Slumbering in the hazy winter sunshine of a mid January Sunday afternoon, is the wine village of Vôsne Romanée. This mythical place, rich in history, blessed with a unique terroir, is the birthplace of some of the world’s most sought after, and correspondingly expensive wines.
Winemaking in Vôsne was founded by the monks of St Vivant in the 12C. The monks lived on the Hill of Vergy, 10km from Vôsne, and the route they followed is now marked out and known as the ‘Chemin des Moines’ ‘The Path of the Monks’. There is a plaque on the property where they took their harvests, paying homage to this illustrious history.
Many of the vineyards in Vôsne are farmed biodynamically. This immaculately tended vineyard of Domaine de la Romanée-Conti has furrows between the vine rows. They were ploughed in December. The soil is piled up against the base of the vine to provide additional protection to the root system for the cold winter months. Ploughing aerates the soil and encourages the decomposition of inert matter, which in turn provides nutrients to feed the vine. At the same time, lateral roots are severed by the plough, encouraging the main roots to go deeper into the strata, contributing depth, originality and complexity to the wine.
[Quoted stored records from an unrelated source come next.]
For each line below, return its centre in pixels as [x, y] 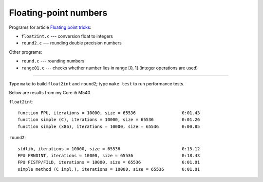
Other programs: [26, 52]
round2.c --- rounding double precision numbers [71, 43]
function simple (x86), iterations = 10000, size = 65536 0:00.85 [109, 126]
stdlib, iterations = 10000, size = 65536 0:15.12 [109, 149]
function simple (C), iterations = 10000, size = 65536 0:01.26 [109, 120]
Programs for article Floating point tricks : [50, 27]
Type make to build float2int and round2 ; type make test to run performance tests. [97, 83]
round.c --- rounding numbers [53, 61]
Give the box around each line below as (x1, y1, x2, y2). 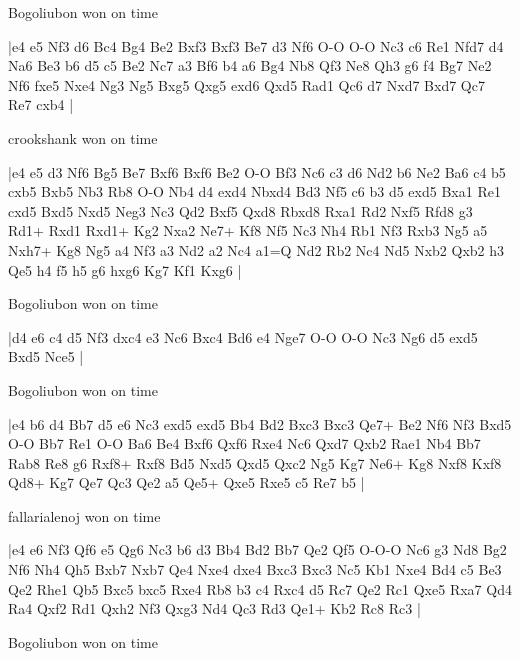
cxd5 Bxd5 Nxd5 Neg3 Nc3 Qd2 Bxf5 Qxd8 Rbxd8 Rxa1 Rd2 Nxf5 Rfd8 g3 (8, 200, 473, 221)
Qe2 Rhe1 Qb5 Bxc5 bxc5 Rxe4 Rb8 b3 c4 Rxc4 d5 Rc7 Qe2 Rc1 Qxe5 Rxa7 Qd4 (8, 578, 512, 599)
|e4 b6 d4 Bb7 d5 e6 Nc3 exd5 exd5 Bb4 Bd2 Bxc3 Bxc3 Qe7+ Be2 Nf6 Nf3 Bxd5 (8, 413, 512, 434)
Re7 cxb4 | (8, 94, 74, 115)
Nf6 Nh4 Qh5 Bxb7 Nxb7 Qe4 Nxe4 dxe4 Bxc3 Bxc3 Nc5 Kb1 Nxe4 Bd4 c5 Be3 (8, 559, 502, 580)
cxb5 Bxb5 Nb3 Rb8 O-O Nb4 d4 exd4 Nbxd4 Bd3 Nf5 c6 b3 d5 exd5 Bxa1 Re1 (8, 181, 501, 202)
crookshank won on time (8, 127, 158, 148)
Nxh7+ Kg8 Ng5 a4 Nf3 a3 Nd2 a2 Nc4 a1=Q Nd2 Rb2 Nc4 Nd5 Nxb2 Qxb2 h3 (8, 239, 505, 260)
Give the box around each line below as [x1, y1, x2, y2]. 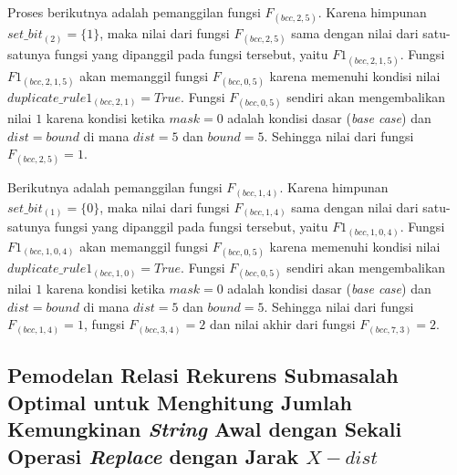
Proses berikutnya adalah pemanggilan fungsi [7, 3, 261, 21]
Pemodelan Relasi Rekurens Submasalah [7, 361, 399, 389]
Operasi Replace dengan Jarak [7, 441, 299, 470]
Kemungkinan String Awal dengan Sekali [7, 415, 402, 443]
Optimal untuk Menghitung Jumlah [7, 387, 352, 416]
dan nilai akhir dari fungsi [209, 315, 356, 334]

At the other end of the spectrum, are the acres of vineyards still farmed in what is euphemistically described as a ‘traditional’ manner, but 'chemically' would be a more apposite description. The use of herbicides has killed off vegetal growth between the rows. Tractors have compacted the ground, and instead of ploughing, artificial fertilisers are spread on the surface, which discourages the roots from penetrating deeper, and further damages the micro organisms in the soils where the roots are feeding. The immune system of the vines is weakened, so protection from pests and fungi is obtained by the use of pesticides and fungicides, adding more chemicals to the soils. The wines produced from such a vineyard tend to be lacking in fruit and vitality, with no individuality or connection to the terroir.
Vineyards like this can sadly still be seen all along the Côte. It just seems more striking when the plot happens to be alongside the ‘Chemin des Moines’!